Comme les collègues l’ont bien dit, votre proposition de loi contrevient à l’article 12 de la CEDH. Toutefois, elle contrevient également à l’article 23 de la Déclaration universelle des droits de l’homme des Nations unies, au Pacte international relatif aux droits civils et politiques de 1966 et à plusieurs décisions du Conseil constitutionnel. Rien d’étonnant à cela : en matière de mariage, vous avez toujours été du côté de la régression. En 1999, du temps de Jean-Marie Le Pen, vous vous êtes opposés au pacs. Plus tard, vous vous êtes opposés au mariage pour tous et vous avez défendu… (M. le président coupe le micro de l’oratrice.)
Merci, madame la députée.
La parole est à M. François Piquemal, pour soutenir le sous-amendement no 363.
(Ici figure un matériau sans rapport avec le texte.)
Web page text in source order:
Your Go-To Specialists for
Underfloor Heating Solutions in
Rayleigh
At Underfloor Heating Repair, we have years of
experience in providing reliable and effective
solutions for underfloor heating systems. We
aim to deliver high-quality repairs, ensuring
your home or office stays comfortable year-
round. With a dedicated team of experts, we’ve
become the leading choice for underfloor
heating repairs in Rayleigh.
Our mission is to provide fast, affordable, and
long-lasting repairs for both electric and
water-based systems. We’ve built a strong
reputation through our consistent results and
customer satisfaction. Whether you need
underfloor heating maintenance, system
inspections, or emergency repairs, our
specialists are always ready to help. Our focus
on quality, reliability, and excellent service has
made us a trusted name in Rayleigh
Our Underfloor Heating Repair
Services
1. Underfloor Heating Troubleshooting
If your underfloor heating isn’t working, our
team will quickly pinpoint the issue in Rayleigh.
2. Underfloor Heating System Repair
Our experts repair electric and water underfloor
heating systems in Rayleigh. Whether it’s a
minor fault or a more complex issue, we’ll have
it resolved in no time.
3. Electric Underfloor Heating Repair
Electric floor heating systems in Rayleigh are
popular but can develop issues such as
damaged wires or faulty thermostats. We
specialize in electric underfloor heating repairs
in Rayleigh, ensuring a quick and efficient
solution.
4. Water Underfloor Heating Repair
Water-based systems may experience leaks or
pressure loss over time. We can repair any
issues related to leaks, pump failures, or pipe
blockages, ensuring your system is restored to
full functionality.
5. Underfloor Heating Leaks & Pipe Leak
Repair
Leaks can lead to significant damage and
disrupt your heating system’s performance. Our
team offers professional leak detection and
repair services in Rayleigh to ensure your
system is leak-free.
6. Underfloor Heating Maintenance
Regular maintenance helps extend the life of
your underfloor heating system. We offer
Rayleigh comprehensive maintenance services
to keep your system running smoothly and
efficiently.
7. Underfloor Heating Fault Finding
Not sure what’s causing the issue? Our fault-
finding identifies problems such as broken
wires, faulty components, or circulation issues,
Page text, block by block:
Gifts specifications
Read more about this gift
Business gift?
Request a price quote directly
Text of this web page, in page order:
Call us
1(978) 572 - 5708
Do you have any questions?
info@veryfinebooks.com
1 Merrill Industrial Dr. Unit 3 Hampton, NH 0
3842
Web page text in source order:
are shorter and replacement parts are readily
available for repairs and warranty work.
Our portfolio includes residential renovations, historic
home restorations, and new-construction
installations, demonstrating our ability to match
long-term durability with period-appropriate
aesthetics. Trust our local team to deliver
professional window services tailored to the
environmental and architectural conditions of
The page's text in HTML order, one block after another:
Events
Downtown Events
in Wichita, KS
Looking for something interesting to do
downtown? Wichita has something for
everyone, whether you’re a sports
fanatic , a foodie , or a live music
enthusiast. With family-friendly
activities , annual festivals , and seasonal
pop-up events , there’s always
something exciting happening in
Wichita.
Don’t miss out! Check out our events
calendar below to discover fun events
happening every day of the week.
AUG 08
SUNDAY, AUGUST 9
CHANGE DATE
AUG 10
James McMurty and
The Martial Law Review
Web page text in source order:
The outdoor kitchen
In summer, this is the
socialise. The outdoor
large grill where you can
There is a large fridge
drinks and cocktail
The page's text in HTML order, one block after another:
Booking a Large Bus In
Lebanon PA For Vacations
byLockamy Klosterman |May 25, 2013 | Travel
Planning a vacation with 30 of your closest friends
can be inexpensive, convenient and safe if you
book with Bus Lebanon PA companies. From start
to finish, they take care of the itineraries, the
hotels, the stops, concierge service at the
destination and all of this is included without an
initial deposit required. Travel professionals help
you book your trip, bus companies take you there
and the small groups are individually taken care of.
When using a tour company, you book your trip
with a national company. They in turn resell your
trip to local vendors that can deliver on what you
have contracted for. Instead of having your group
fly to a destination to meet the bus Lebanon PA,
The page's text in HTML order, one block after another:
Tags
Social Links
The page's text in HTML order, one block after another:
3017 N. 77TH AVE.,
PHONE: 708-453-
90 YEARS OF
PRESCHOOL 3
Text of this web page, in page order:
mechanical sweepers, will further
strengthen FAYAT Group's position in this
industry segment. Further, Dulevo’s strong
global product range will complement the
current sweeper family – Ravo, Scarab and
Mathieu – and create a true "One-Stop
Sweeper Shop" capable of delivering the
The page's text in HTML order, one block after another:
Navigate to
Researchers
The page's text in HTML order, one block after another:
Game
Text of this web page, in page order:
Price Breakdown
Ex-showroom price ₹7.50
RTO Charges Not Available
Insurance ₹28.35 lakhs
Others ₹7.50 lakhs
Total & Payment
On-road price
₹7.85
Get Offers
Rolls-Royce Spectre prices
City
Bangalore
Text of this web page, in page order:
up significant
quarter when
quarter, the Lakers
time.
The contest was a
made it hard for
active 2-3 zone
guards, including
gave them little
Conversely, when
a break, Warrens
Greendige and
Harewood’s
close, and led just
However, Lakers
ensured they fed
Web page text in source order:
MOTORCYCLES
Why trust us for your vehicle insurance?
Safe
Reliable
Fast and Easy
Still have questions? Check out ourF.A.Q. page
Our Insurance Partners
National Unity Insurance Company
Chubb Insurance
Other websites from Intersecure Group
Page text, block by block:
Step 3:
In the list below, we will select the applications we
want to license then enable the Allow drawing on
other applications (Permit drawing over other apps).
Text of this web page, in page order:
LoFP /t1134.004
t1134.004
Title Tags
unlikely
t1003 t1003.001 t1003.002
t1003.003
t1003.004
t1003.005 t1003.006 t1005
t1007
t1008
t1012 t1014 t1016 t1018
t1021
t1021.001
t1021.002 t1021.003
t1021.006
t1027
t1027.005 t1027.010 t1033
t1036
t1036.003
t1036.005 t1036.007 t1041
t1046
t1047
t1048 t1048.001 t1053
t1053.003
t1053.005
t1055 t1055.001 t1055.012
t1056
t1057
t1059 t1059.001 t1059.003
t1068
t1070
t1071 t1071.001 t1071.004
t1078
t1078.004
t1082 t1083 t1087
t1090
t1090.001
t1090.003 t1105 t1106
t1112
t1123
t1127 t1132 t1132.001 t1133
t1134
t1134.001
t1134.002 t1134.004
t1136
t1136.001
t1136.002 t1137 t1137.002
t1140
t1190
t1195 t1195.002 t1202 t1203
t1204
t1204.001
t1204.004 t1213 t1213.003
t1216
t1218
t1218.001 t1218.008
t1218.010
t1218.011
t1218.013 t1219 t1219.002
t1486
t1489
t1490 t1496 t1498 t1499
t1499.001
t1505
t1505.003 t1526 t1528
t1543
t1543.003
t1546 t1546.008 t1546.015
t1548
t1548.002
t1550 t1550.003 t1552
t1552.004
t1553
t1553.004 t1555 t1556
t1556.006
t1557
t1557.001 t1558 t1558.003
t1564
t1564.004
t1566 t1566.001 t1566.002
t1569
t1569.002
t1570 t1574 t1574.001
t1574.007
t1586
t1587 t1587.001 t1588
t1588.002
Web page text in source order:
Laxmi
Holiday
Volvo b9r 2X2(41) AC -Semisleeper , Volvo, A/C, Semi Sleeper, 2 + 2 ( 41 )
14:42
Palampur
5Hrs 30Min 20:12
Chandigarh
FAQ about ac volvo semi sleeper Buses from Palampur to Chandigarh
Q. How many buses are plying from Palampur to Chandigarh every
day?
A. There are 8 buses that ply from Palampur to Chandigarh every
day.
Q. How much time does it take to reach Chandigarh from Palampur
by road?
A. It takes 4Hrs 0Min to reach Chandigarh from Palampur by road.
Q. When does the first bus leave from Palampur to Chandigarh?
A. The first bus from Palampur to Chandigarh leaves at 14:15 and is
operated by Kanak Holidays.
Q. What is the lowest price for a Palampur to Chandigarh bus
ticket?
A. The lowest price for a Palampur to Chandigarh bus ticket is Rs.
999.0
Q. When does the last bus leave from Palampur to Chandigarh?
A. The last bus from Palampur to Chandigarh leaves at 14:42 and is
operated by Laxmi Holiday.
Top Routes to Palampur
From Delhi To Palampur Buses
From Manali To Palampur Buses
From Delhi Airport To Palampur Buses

Ce sous-amendement rédactionnel substitue « dont » à « en particulier ». (M. Paul Vannier applaudit.)La question du mariage est une question de société. Il s’agit de pouvoir choisir avec qui l’on souhaite s’unir. Je vous vois opiner du chef ; mais ce qui peut passer aujourd’hui pour une vérité de La Palice n’a pas toujours été vrai, en particulier sous l’Ancien régime où les mariages étaient contraints et forcés.La présente attaque contre le droit de se marier nous ramène en quelque sorte à ce qui se pratiquait à l’époque. Les parents décidaient qui se mariait avec qui ; aujourd’hui, M. Ciotti entend décider pour nos concitoyennes et nos concitoyens avec qui ils ont le droit de se marier.Voilà une vision bien rétrograde d’un droit pourtant reconnu par la Déclaration des droits de l’homme et du citoyen. Ce matin, Antoine Léaument nous a lu de très beaux articles de la Déclaration de 1793…
J’en redirai un mot !
Il y reviendra. Le libre choix de son conjoint ou de sa conjointe est un acquis de la Révolution française.Notre débat voit donc s’opposer deux visions. La première se réclame de la France éternelle – il s’agit en vérité de celle de l’Ancien régime, de celle de l’époque où l’on ne pouvait pas se marier avec qui l’on voulait. (« Oh ! » sur les bancs des groupes RN et UDR.) L’autre se réclame de nos acquis sociaux, idéaux et révolutionnaires ; elle se réclame de la nouvelle France que vous n’arrivez toujours pas à comprendre. (Applaudissements sur plusieurs bancs du groupe LFI-NFP.)